Um dos pontos mais questionados na atual lei de direito autoral é a ausência de transparência na arrecadação. O ECAD, polêmico orgão regulador de direitos autorais de música, é por exemplo, um dos mais debatidos e chegou até a ser alvo de de investigação sobre cartel depois de uma denúncia sobre abusos na arrecadação:
“A Lei do Direito Autoral confere ao Ecad o monopólio para arrecadação e distribuição dos valores relativos à execução pública dos direitos autorais. Os titulares dos direitos autorais podem fixar os valores para a execução pública de suas obras individualmente ou por meio de associações. No modelo vigente hoje, as associações fixam os valores dos direitos em conjunto, e não de forma individual. Segundo o ministério, o modelo de gestão coletiva dos direitos autorais conferiu ao Ecad o monopólio legal sobre as atividades de arrecadação e distribuição de valores, mas não sobre a atividade de fixação desses valores.
O núcleo artístico se junta ao debate. Neste vídeo, o compositor Tim Rescala questiona como uma associação que deveria proteger o autor tem mais de 7000 processos contra irreguralidades na arrecadação dos direitos daqueles que deveria proteger. No entanto, alguns acreditam que o problema não é ECAD, mas a falta de fiscalização do governo, como o produtor Nelson Motta diz nesta carta aberta para Rescala:
O Ecad, como qualquer empresa, deve ser fiscalizado pelo Estado, que lhe cobra impostos, e pelo cumprimento de leis trabalhistas, comerciais e empresariais. Não é preciso lei nenhuma para isto, é uma empresa que presta serviços, ganha dinheiro e paga impostos.

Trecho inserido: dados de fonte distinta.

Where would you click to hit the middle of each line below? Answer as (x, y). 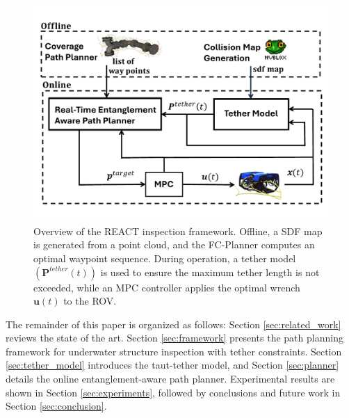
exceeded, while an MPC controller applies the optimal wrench (167, 287)
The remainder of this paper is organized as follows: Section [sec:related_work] (173, 324)
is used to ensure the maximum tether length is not (210, 272)
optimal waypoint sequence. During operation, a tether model (165, 258)
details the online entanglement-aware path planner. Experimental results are (170, 379)
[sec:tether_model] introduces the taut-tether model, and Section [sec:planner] (172, 365)
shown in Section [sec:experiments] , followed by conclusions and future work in (173, 392)
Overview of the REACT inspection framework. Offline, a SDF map (178, 231)

Enquanto isso, iniciativas sócio-culturais independentes vêem-se obrigadas a fechar portas devido às elevadas taxas de direitos autorais aplicadas pelo ECAD, como relatado pelo blog da ONG Ação da Cidadania a propósito das exibições sem fins lucrativos para jovens programadas para o seu Cineclube criado com verbas do estado.
Não obstante a situação atual de debate sobre uma nova lei, um artigo recente da ARS Technica sugere que os Estados Unidos têm muito a aprender com o Brasil [en] no que diz respeito à punição de quem impede a utilização [“fair use” – direito de uso legítimo] de obras que já caíram e domínio público:
Brazil's proposal could be spun as something hostile to rightsholders, but it's not that simple. The law does provide protection for DRM [Digital Rights Management]; in general, it is illegal to remove, modify, bypass, or impair such anti-copying technology. It's just that rightsholders can't use DRM as a digital lock to give themselves more control over a work through technology than they have under the law. (…)
O professor canadense Michael Geist, que enfatiza a adequação das propostas de reforma introduzidas pelos legisladores brasileiros, resume [en] dizendo que a abordagem na proteção dos direitos autorais está devidamente equilibrada, e que não cai na máxima do “quanto mais melhor”. “Em outras palavras, as propostas brasileiras reconhecem o que o Supremo Tribunal do Canadá declarou há alguns anos – que excesso de proteção é tão prejudicial quanto a sua falta”.
Mesmo com um aparente apoio internacional das possíveis mudanças na lei brasileira, uma maior atenção à falta de diálogo do país com os tratados internacionais precisa ser considerada, como enfatiza Marília Maciel:
“Os tratados internacionais que o Brasil assina permitem que os países signatários incluam nas suas legislações nacionais limitações e exceções para uso educacional das obras intelectuais, para facilitar o acesso das obras aos deficientes, para se digitalizar os acervos de bibliotecas, por exemplo. Isso a nossa atual lei de direito autoral não permite. O Brasil tem padrões tão rígidos de proteção à propriedade intelectual que sequer reconhece as limitações e exceções que são facultadas pelos tratados internacionais. Eu acho que seria uma mudança bastante importante, que traria um equilíbrio muito maior entre interesses conflitantes.
No final da consulta aberta, o texto será reescrito baseado nas propostas feitas pelo público. Não existe uma data para o Executivo apresentar o projeto no Congresso.